Kids Prefer Nature Less Than Adults; Preferences Shift With Age

Summary: Young children in this study showed stronger preferences for urban scenes, while older children increasingly favored natural environments. The findings indicate that an affinity for nature appears to develop gradually across childhood rather than being present from an early age.

Source: University of Chicago

Introduction

Imagine two scenes: a quiet lake framed by snow-capped peaks and a shaded forest path, and on the other hand, a bustling downtown with towering skyscrapers and busy streets. While adults routinely report stronger aesthetic and emotional preferences for natural settings, it has been unclear whether children share that same inclination or whether preference for nature emerges later in life.

Study design and participants

To investigate how preferences for natural versus urban environments change across childhood, researchers from the University of Chicago’s Environmental Neuroscience Lab surveyed a large sample of children and compared their responses to adult ratings. The study included 239 children aged 4 to 11 and 167 adult participants.
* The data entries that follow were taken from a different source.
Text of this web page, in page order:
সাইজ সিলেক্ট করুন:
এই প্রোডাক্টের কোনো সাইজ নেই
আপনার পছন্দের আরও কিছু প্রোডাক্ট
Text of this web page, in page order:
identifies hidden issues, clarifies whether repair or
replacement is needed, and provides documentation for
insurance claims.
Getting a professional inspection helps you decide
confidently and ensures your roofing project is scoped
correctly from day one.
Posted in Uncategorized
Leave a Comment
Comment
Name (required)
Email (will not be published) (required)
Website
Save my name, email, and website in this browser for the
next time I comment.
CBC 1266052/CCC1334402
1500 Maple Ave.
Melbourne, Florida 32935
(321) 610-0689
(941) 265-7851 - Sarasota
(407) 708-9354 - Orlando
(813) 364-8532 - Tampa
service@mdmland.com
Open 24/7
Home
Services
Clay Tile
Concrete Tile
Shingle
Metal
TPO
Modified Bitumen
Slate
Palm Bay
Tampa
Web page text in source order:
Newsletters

Recruitment occurred primarily at a local museum and through additional outreach; the child sample included participants from Chicago, other parts of Illinois, other U.S. states, and several English-speaking countries. The researchers intentionally sought at least 20 children in each age group and also analyzed a reduced sample that excluded siblings to control for family-related effects.
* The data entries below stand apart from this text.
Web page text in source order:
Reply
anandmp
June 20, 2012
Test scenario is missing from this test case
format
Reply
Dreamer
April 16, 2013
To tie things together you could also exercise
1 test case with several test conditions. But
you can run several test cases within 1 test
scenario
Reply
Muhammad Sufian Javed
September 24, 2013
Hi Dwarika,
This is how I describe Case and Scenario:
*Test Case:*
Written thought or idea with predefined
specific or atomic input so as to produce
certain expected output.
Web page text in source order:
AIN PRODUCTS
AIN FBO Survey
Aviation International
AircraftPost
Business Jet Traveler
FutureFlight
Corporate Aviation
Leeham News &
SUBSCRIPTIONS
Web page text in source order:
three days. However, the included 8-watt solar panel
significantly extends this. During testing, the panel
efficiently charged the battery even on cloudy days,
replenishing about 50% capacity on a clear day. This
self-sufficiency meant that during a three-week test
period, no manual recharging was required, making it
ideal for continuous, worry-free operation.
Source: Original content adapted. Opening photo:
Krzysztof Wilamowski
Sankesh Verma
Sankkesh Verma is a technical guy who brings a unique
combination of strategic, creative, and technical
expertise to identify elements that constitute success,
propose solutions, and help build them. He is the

Participants were shown photographs of natural and urban scenes that had been carefully matched for visual appeal to avoid confounding preference for aesthetic qualities with preference for setting type. Parents provided background information about children’s time spent outdoors and nearby access to natural spaces.

Key findings

Contrary to the researchers’ expectation that children would mirror adult preferences for natural settings, the children in this study overall preferred urban images significantly more than adult participants did. However, that urban preference declined with age: older children showed a progressively stronger inclination toward natural scenes. In other words, the shift from urban preference to a greater appreciation of nature appears to develop gradually across the elementary years rather than being fixed in early childhood.
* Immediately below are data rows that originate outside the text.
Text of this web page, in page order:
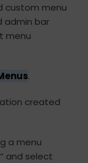
custom menu
admin bar
menu
.
created
a menu
and select
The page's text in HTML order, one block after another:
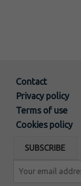
Contact
Privacy policy
Terms of use
Cookies policy
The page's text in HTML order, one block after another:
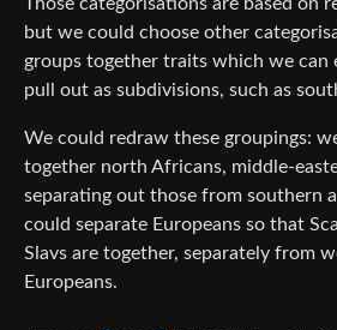
but we could choose other
groups together traits which we can
pull out as subdivisions, such as
We could redraw these groupings:
together north Africans, middle-
separating out those from southern
could separate Europeans so that
Slavs are together, separately from
Europeans.
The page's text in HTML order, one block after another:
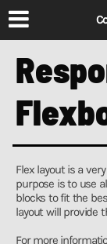
Flex layout is a
purpose is to use
blocks to fit the
layout will provide
For more
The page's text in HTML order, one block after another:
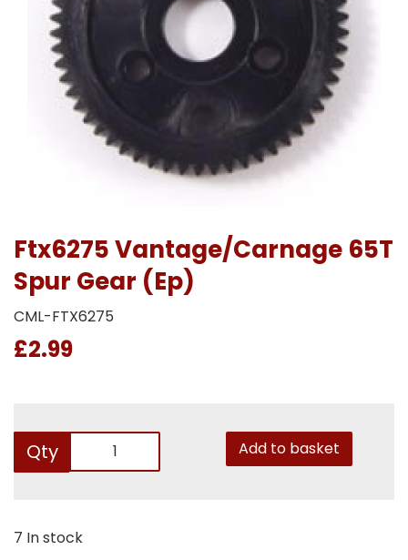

Importantly, children’s stated preferences were not predicted by the amount of time they reportedly spent outdoors in nature or by parents’ reports of nature-related activities. Nevertheless, the data showed that children who had more natural space near their homes were reported by parents to have lower inattentiveness, suggesting benefits of nearby nature on attention that are independent of explicit visual preference.

Interpretation and implications

The study’s senior author, Marc Berman, an associate professor in the Department of Psychology and director of the Environmental Neuroscience Lab, cautions that these results do not imply that nature is not beneficial for children. Prior research, including work from this lab, indicates measurable cognitive, social, and health benefits from nature exposure that are not simply driven by whether people prefer natural over urban settings or by momentary mood improvements. The current findings instead suggest that liking nature and gaining cognitive benefits from nature may follow different pathways: children can experience advantages from nature exposure even if they do not yet show a strong preference for it.

Lead author Kim Lewis Meidenbauer, a doctoral student at UChicago, noted that the team was surprised by the robust urban preferences among younger children. One plausible explanation the authors discuss is parental influence: as children grow older, their environmental preferences increasingly mirror those of their parents, implying that family attitudes and experiences with nature may shape children’s developing fondness for natural environments over time.

These results underscore the potential value of early, repeated exposure to natural settings. If an appreciation for nature matures gradually, then providing children with regular, meaningful experiences in parks, gardens, and other green spaces may be important for nurturing a later-life affinity for nature and preserving long-term engagement with the natural world.

This shows a parent and child walking in the park
UChicago research suggests that an affinity for nature may develop gradually in life, rather than being inherent at a young age. The image is adapted from a University of Chicago news release.

Research team

In addition to Meidenbauer and Berman, co-authors include Cecilia Stenfors (formerly a UChicago postdoctoral fellow, now at Stockholm University), Jaime Young (Environmental Neuroscience Lab research technician), Elliott Layden, Kathryn Schertz, Omid Kardan, and Jean Decety, Irving B. Harris Distinguished Service Professor in Psychology and Psychiatry. The interdisciplinary team combined developmental, cognitive, and environmental neuroscience perspectives to examine how environmental preferences are formed during childhood.

Future directions

The researchers plan to investigate additional mechanisms that might explain why children’s preferences differ from adults’, to explore how family attitudes and experiences shape preference development, and to extend this work to adolescents. Determining whether and how preferences interact with other benefits of nature exposure remains a priority, especially given evidence that cognitive advantages can occur independently of aesthetic preference.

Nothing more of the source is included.